What to work on :: Every entry that follows should be repeated exactly; drop the images.

### Material provided ###

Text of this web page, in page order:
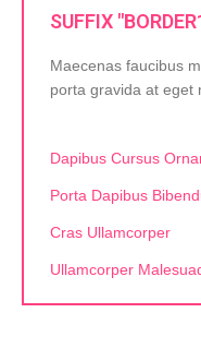
SUFFIX
Maecenas faucibus
porta gravida at eget
Dapibus Cursus
Porta Dapibus
Cras Ullamcorper
Ullamcorper
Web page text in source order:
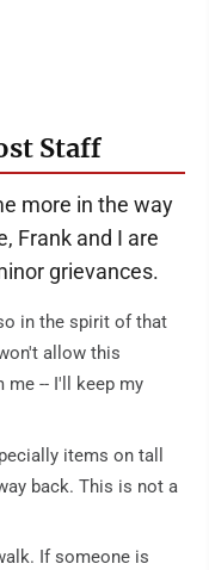
Staff
more in the way
Frank and I are
grievances.
in the spirit of that
allow this
me -- I'll keep my
items on tall
back. This is not a
If someone is
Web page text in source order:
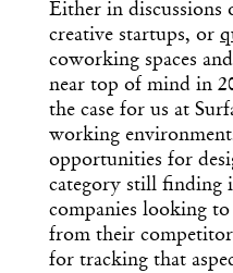
Either in discussions
creative startups, or
coworking spaces
near top of mind in
the case for us at
working
opportunities for
category still finding
companies looking
from their
for tracking that
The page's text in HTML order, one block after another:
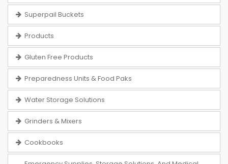
Superpail Buckets
Products
Gluten Free Products
Preparedness Units & Food Paks
Water Storage Solutions
Grinders & Mixers
Cookbooks
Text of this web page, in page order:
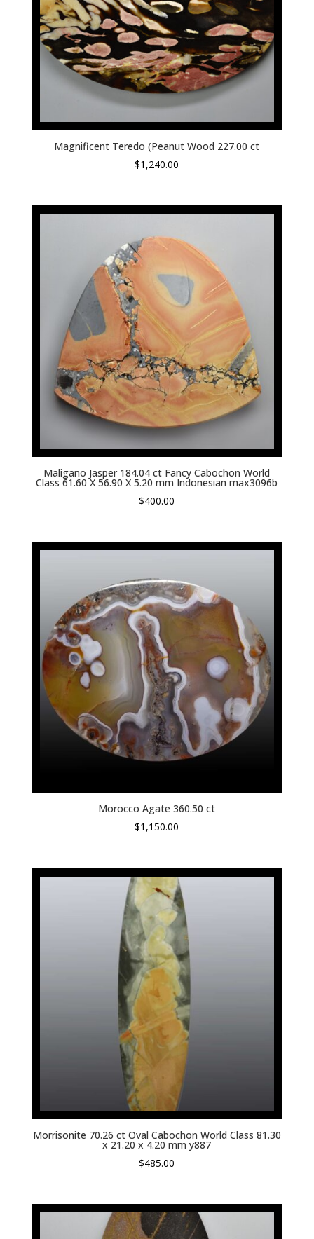
Magnificent Teredo (Peanut Wood 227.00 ct
$1,240.00
Maligano Jasper 184.04 ct Fancy Cabochon World
Class 61.60 X 56.90 X 5.20 mm Indonesian max3096b
$400.00
Morocco Agate 360.50 ct
$1,150.00
Morrisonite 70.26 ct Oval Cabochon World Class 81.30
x 21.20 x 4.20 mm y887
$485.00
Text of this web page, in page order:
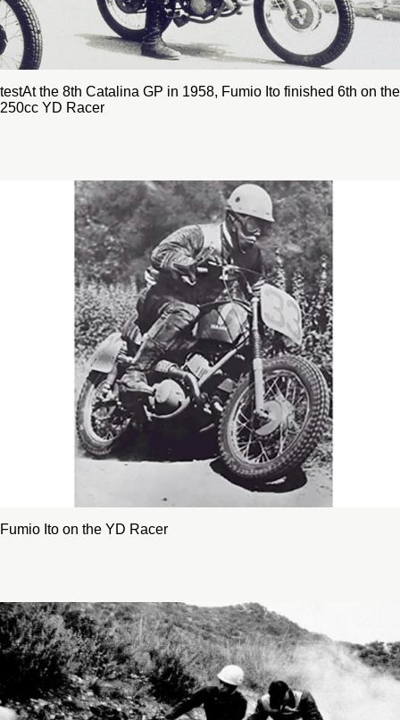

###

Result of this task ::
Text of this web page, in page order:
SUFFIX
Maecenas faucibus
porta gravida at eget
Dapibus Cursus
Porta Dapibus
Cras Ullamcorper
Ullamcorper
Web page text in source order:
Staff
more in the way
Frank and I are
grievances.
in the spirit of that
allow this
me -- I'll keep my
items on tall
back. This is not a
If someone is
Web page text in source order:
Either in discussions
creative startups, or
coworking spaces
near top of mind in
the case for us at
working
opportunities for
category still finding
companies looking
from their
for tracking that
The page's text in HTML order, one block after another:
Superpail Buckets
Products
Gluten Free Products
Preparedness Units & Food Paks
Water Storage Solutions
Grinders & Mixers
Cookbooks
Text of this web page, in page order:
Magnificent Teredo (Peanut Wood 227.00 ct
$1,240.00
Maligano Jasper 184.04 ct Fancy Cabochon World
Class 61.60 X 56.90 X 5.20 mm Indonesian max3096b
$400.00
Morocco Agate 360.50 ct
$1,150.00
Morrisonite 70.26 ct Oval Cabochon World Class 81.30
x 21.20 x 4.20 mm y887
$485.00
Text of this web page, in page order:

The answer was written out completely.